Smethers rocked forward, gathered himself and sat upright. He blinked and shook himself with the theatrical shiver of a drunk attempting to instil sobriety. He focused on Alfie with evident difficulty. “Gunga Din raised his piece and I stared at him, and he wavered, his cocksure grin slipping, his eyes shifting under the gaze of his men... I just stared at him, willing the bastard to do it, to pull the... the trigger...”

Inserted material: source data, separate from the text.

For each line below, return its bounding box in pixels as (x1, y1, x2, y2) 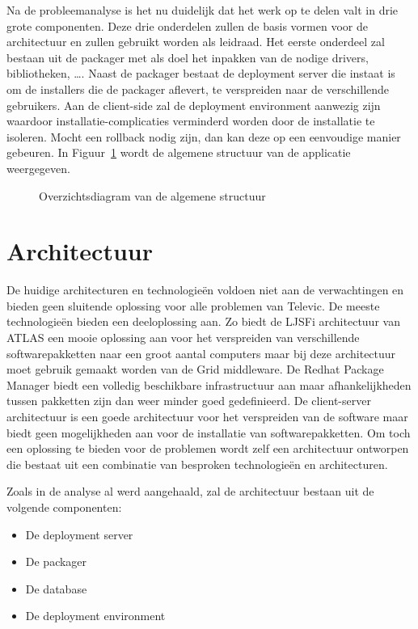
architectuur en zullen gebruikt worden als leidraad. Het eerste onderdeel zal (6, 33, 385, 50)
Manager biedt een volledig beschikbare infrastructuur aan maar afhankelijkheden (6, 376, 412, 393)
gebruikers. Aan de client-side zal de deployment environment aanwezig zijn (6, 96, 381, 113)
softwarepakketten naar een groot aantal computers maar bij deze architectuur (6, 344, 396, 361)
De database (25, 580, 87, 597)
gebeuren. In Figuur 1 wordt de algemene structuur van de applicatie (6, 144, 351, 161)
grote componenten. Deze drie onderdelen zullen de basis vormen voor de (6, 17, 368, 34)
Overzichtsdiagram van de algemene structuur (39, 187, 266, 204)

Smethers mumbled to a stop, his head nodding.

Please,
Alfie prayed,
please fall into a coma before...

The colonel snapped his head upright. “And Gunga Din’s trigger finger tightened, and I heard a shot – a single shot – and he topples from the chair, dead, a neat bullet hole in his left temple. And Brigadier Rogers, bless his heart, Rogers and his men burst in through the French windows and... and twenty seconds later every stinking sepoy, every man-jack of them, lay on the floor dead or dying.”

He looked up, stared at Alfie and raised his revolver.

Alfie swallowed.

“Then I went into the bedroom to say me goodbyes to Mary, and then went across to the armoury, bagged meself an Enfield, joined the Brigadier and went into town and accounted for as many of the little black bastards as humanly possible.”

Alfie nodded. He tried to smile. “I see, sir. Well, I must say... Jolly brave of you, and all that...” He willed himself to dive from the chair and wrestle Smethers to the floor, but he was paralysed by gut-wrenching fear.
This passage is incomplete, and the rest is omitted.